Load only one specific split
  train_ds = load_dataset("SaLTUNIMAS/iban-speech", split="train")
  test_ds  = load_dataset("SaLTUNIMAS/iban-speech", split="test")

Load both split
  from datasets import concatenate_datasets
  all_data = concatenate_datasets([ds['train'], ds['test']])
  print(f"Total: {len(all_data)} utterances")

Filter by gender:
  female = ds['train'].filter(lambda x: x['gender'] == 'female')
  male   = ds['train'].filter(lambda x: x['gender'] == 'male')

Filter by source corpus:
  sm1 = ds['train'].filter(lambda x: x['source'] == 'SM1_original_corpus')
  sm2 = ds['train'].filter(lambda x: x['source'] == 'SM2_new_recording')

OPTION 2 - Save to disk (download once, use offline)
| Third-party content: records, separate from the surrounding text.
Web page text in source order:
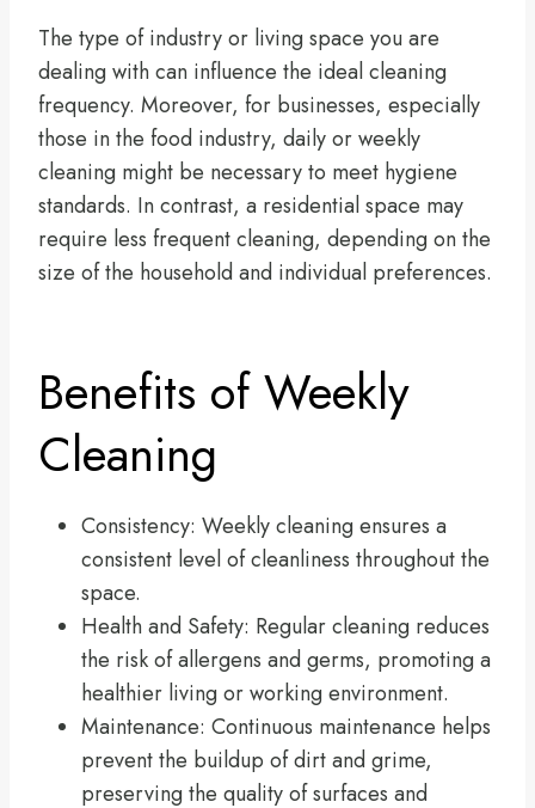
The type of industry or living space you are
dealing with can influence the ideal cleaning
frequency. Moreover, for businesses, especially
those in the food industry, daily or weekly
cleaning might be necessary to meet hygiene
standards. In contrast, a residential space may
require less frequent cleaning, depending on the
size of the household and individual preferences.
Benefits of Weekly
Cleaning
Consistency: Weekly cleaning ensures a
consistent level of cleanliness throughout the
space.
Health and Safety: Regular cleaning reduces
the risk of allergens and germs, promoting a
healthier living or working environment.
Maintenance: Continuous maintenance helps
prevent the buildup of dirt and grime,
preserving the quality of surfaces and

 from datasets import load_dataset, load_from_disk
 
 # Download and save
 ds = load_dataset("SaLTUNIMAS/iban-speech")
 ds.save_to_disk("iban-dataset")
 
 # Next time load from disk (no internet needed)
 ds = load_from_disk("iban_dataset")

OPTION 3 - Download all files via Python

  from huggingface_hub import snapshot_download
  
  snapshot_download(
      repo_id="SaLTUNIMAS/iban speech",
      repo_type="dataset",
      local_dir="./iban_dataset"
  )

OPTION 4 - Manual download

  Go to the Files and versions tab on this page and download
  the parquet files directly. Audio is embedded inside the
  parquet files so no separate download is needed.

ACKNOWLEDGEMENT

We would like to thank the Ministry of Higher Education Malaysia for providing financial support to conduct this study. We also thank The Borneo Post news agency for providing online materials for building the text corpus and also to Radio Televisyen Malaysia (RTM), Sarawak, Malaysia, for providing the news data.